Стучал Ратмир — громко и нагло, барабанил. Не дожидаясь ответа, толкал дверь — знали, что Лукашов один: мать ца неделю срочно уехала к своей одинокой сестре, которой сделали операцию.
Хозяйствовал Лукашов сам. Мать оставила денег из расчета рубль в день, десять по–тогдашнему, и немного продуктов. Раз в сутки, по пути из школы, заходил в столовую, деловито выбирал что подешевле, но калорийное (это мать так наказывала — «калорийное»: не компот, например, а молоко, не котлеты, в которых хлеб, а сардельку или рыбу). Завтракал и ужинал дома. Коронным блюдом была жареная картошка. Неправдоподобно, но она получалась у него лучше, чем у матери. Или так казалось ему, поскольку готовил сам? Чистил медленно, но очень аккуратно, стараясь потоньше срезать кожуру: картошки в тазу под кухонным столом оставалось не так уж много. Затем тщательно мыл в двух водах, нарезал тонкими ломтиками и жменями вываливал их на раскаленную сковородку. Картошка звонко шипела. Глотая слюну, осторожно помешивал румянящиеся дольки.

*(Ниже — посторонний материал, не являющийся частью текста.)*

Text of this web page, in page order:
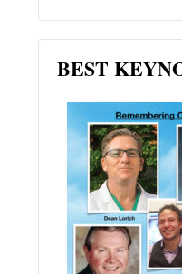
BEST
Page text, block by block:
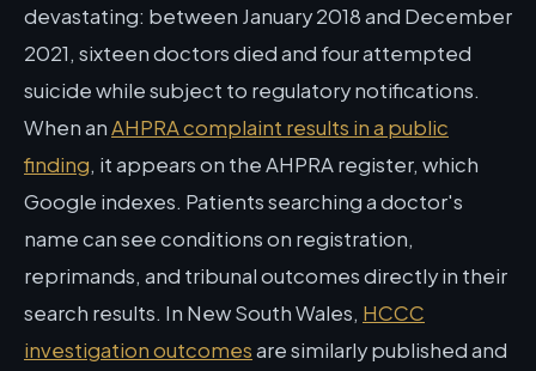
devastating: between January 2018 and December
2021, sixteen doctors died and four attempted
suicide while subject to regulatory notifications.
When anAHPRA complaint results in a public
finding, it appears on the AHPRA register, which
Google indexes. Patients searching a doctor's
name can see conditions on registration,
reprimands, and tribunal outcomes directly in their
search results. In New South Wales, HCCC
investigation outcomesare similarly published and
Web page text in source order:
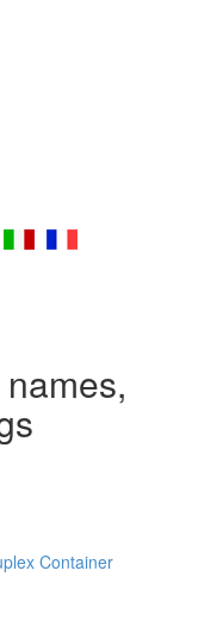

Терпения требовал от мальчика этот сложный и непривычный ему технологический процесс: почистить (самое трудоемкое!), нарезать, вымыть, а затем бдительно следить, чтоб не подгорела. По примеру матери, накрывал сковороду крышкой: меньше масла уходило.
Но вот все готово, он медлит в предвкушении вкусной еды, режет хлеб, и в этот момент — бесцеремонный стук в дверь. Не успевает ответить, как на пороге возникают двое; Ратмир — первый. Не позже, не раньше, а тютелька в тютельку — будто на расстоянии чуяли аппетитный запах. Лукашов давал им по вилке, ставил сковороду посреди стола, снимал крышку. Оба бормотали что‑то, отказываясь, но в глаза ему не смотрели, неуклюже топтались и при всем своем внешнем различии становились вдруг фантастично друг на друга похожи; горбатый Ратмир, казалось, начинал хромать, а у Алёши вырастал горб.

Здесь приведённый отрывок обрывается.